Section 2. Robert’s Rules of Order shall govern general membership meetings.

Section 3. The May meeting will be designated as the Annual meeting of the corporation.


Section 1. Revenue-generating activities which are in agreement with the purposes of ALVA, Inc. and in compliance with state and federal laws shall be allowed. The corporation shall have the power to receive grants, gifts, bequests and donations, and to engage persons and firms for pay, remuneration and revenue, and to engage in business transactions for the purposes of ALVA, Inc.

Section 2. The Board shall be responsible for advising on and auditing the implementation of project budgets adopted by ALVA, Inc. The fiscal year for the corporation shall run from June 1 through May 31.

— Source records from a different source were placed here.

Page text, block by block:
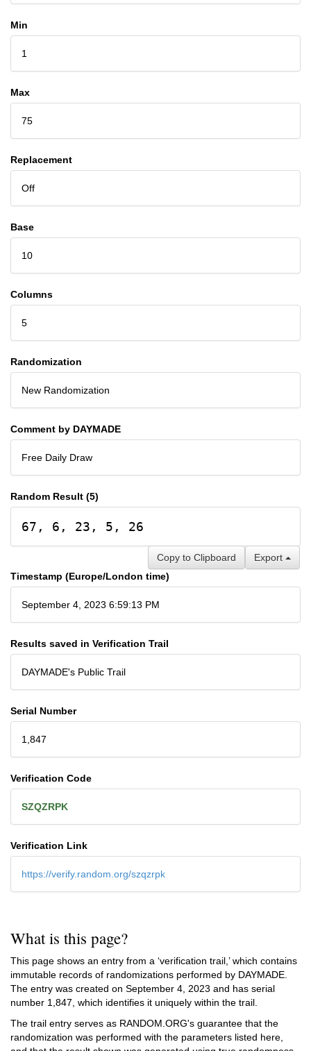
Min
1
Max
75
Replacement
Off
Base
10
Columns
5
Randomization
New Randomization
Comment by DAYMADE
Free Daily Draw
Random Result (5)
67, 6, 23, 5, 26
Export
Copy to Clipboard
Timestamp (Europe/London time)
September 4, 2023 6:59:13 PM
Results saved in Verification Trail
DAYMADE's Public Trail
Serial Number
1,847
Verification Code
SZQZRPK
Verification Link
https://verify.random.org/szqzrpk
What is this page?
This page shows an entry from a ‘verification trail,’ which contains
immutable records of randomizations performed by DAYMADE.
The entry was created on September 4, 2023 and has serial
number 1,847, which identifies it uniquely within the trail.
The trail entry serves as RANDOM.ORG's guarantee that the
randomization was performed with the parameters listed here,
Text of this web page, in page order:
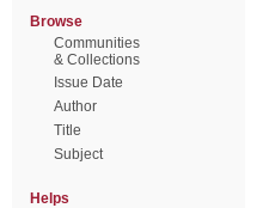
Browse
Communities
& Collections
Issue Date
Author
Title
Subject
Helps
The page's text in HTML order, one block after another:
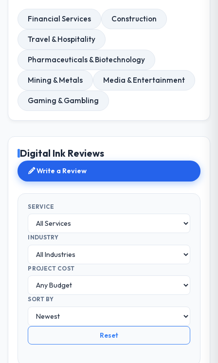
Financial Services Construction
Travel & Hospitality
Pharmaceuticals & Biotechnology
Mining & Metals Media & Entertainment
Gaming & Gambling
Digital Ink Reviews
Write a Review
SERVICE
INDUSTRY
PROJECT COST
SORT BY
Reset
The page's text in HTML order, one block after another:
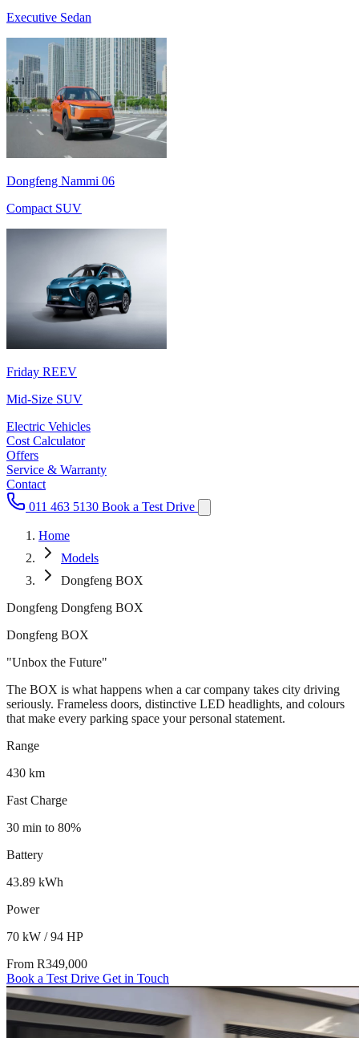
Executive Sedan
Dongfeng Nammi 06
Compact SUV
Friday REEV
Mid-Size SUV
Electric Vehicles
Cost Calculator
Offers
Service & Warranty
Contact
011 463 5130 Book a Test Drive
Home
Models
Dongfeng BOX
Dongfeng Dongfeng BOX
Dongfeng BOX
"Unbox the Future"
The BOX is what happens when a car company takes city driving
seriously. Frameless doors, distinctive LED headlights, and colours
that make every parking space your personal statement.
Range
430 km
Fast Charge
30 min to 80%
Battery
43.89 kWh
Power
70 kW / 94 HP
From R349,000
Book a Test Drive Get in Touch
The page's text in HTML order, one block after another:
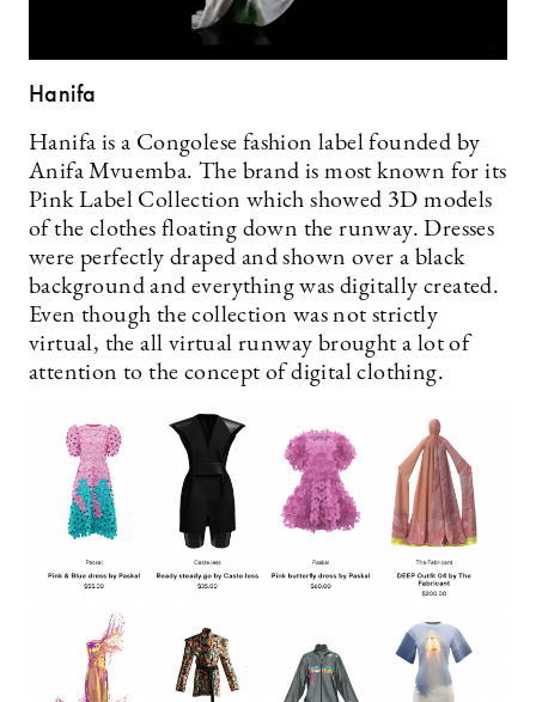
Hanifa
Hanifa is a Congolese fashion label founded by
Anifa Mvuemba. The brand is most known for its
Pink Label Collection which showed 3D models
of the clothes floating down the runway. Dresses
were perfectly draped and shown over a black
background and everything was digitally created.
Even though the collection was not strictly
virtual, the all virtual runway brought a lot of
attention to the concept of digital clothing.
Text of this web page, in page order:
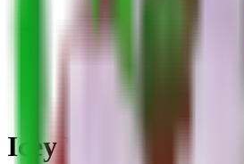
Icey Watermelon
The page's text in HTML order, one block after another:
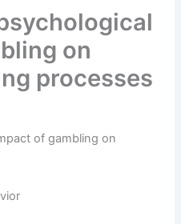
on
processes
of gambling on
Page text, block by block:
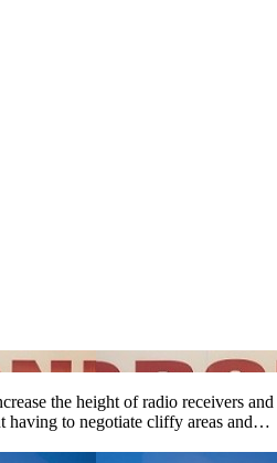
the height of radio receivers
having to negotiate cliffy areas and…
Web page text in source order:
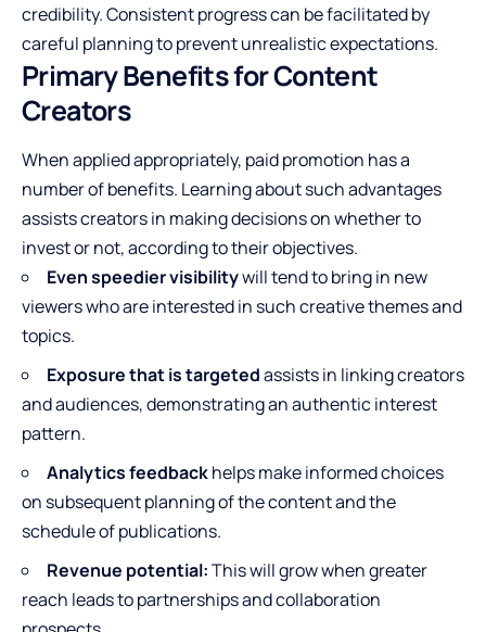
credibility. Consistent progress can be facilitated by
careful planning to prevent unrealistic expectations.
Primary Benefits for Content
Creators
When applied appropriately, paid promotion has a
number of benefits. Learning about such advantages
assists creators in making decisions on whether to
invest or not, according to their objectives.
Even speedier visibilitywill tend to bring in new
viewers who are interested in such creative themes and
topics.
Exposure that is targetedassists in linking creators
and audiences, demonstrating an authentic interest
pattern.
Analytics feedbackhelps make informed choices
on subsequent planning of the content and the
schedule of publications.
Revenue potential:This will grow when greater
reach leads to partnerships and collaboration

Section 3. The Board may authorize any officer or officers, agent or agents, to enter into any contract or execute and deliver any instrument in the name or behalf of the corporation, in accordance with the direction of the corporation, and such authority may be general or confined to specific instances.

Section 4. All checks, drafts, or other orders for payment of money, notes, or other evidence of indebtedness issued in the name of ALVA, Inc. shall be signed by such officers and/or agents of the corporation and in such manner as shall be established by the Board of Directors.

Section 5. ALVA, Inc., through the Board of Directors, will seek funding for ongoing operations.

Section 7. ALVA, Inc. shall make no loans to any member.


Section 1. Alva, Inc. shall keep current and complete books and records of account, and shall keep minutes of the proceedings of its members, officers, and committees having any of the authority of the corporation.

Section 2. Alva, Inc. shall keep a register of the names and addressees of its members.

Section 3. All books and records of Alva, Inc. may be inspected by any member or his/her agent or attorney for any proper purpose during business hours at the business office.


All programs and activities of Alva, Inc. are offered on a nondiscriminatory basis, without regard to race, color, national origin, religion, age, gender, marital status, handicap, or disability.


These bylaws are effective upon adoption by the Board of Directors of Alva, Inc. Bylaws may be amended by the membership of the corporation through a two-thirds majority vote of voting members present at a meeting of the general membership. In order to conduct a vote to amend the Bylaws, notice must be sent to all members of the corporation stating the proposed change(s) and the reason(s) for the proposed change at least ten days prior to the meeting at which action is planned.